Great and Holy Saturday is the day on which Christ reposed in the tomb. The Church calls this day the Blessed Sabbath.

“The great Moses mystically foreshadowed this day when he said:
God blessed the seventh day.
This is the blessed Sabbath
This is the day of rest,
on which the only-begotten Son of God rested from all His works....”

(Vesperal Liturgy of Holy Saturday)

By using this title the Church links Holy Saturday with the creative act of God. In the initial account of creation as found in the Book of Genesis, God made man in His own image and likeness. To be truly himself, man was to live in constant communion with the source and dynamic power of that image: God. Man fell from God. Now Christ, the Son of God through whom all things were created, has come to restore man to communion with God. He thereby completes creation. All things are again as they should be. His mission is consummated. On the Blessed Sabbath He rests from all His works.

THE TRANSITION

Holy Saturday is a neglected day in parish life. Few people attend the Services. Popular piety usually reduces Holy Week to one day—Holy Friday. This day is quickly replaced by another—Easter Sunday. Christ is dead and then suddenly alive. Great sorrow is suddenly replaced by great joy. In such a scheme Holy Saturday is lost.

In the understanding of the Church, sorrow is not replaced by joy; it is transformed into joy. This distinction indicates that it is precisely within death that Christ continues to effect triumph.
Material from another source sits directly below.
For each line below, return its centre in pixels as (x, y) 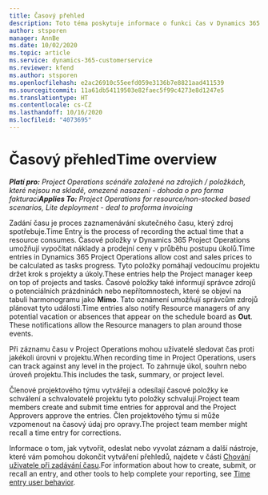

TRAMPLING DOWN DEATH BY DEATH

We sing that Christ is “...trampling down death by death” in the troparion of Easter. This phrase gives great meaning to Holy Saturday. Christ’s repose in the tomb is an “active” repose. He comes in search of His fallen friend, Adam, who represents all men. Not finding him on earth, he descends to the realm of death, known as Hades in the Old Testament. There He finds him and brings him life once again. This is the victory: the dead are given life. The tomb is no longer a forsaken, lifeless place. By His death Christ tramples down death by death.

THE ICON OF THE DESCENT INTO HADES

The traditional icon used by the Church on the feast of Easter is an icon of Holy Saturday: the descent of Christ into Hades. It is a painting of theology, for no one has ever seen this event. It depicts Christ, radiant in hues of white and blue, standing on the shattered gates of Hades. With arms outstretched He is joining hands with Adam and all the other Old Testament righteous whom He has found there. He leads them from the kingdom of death. By His death He tramples death.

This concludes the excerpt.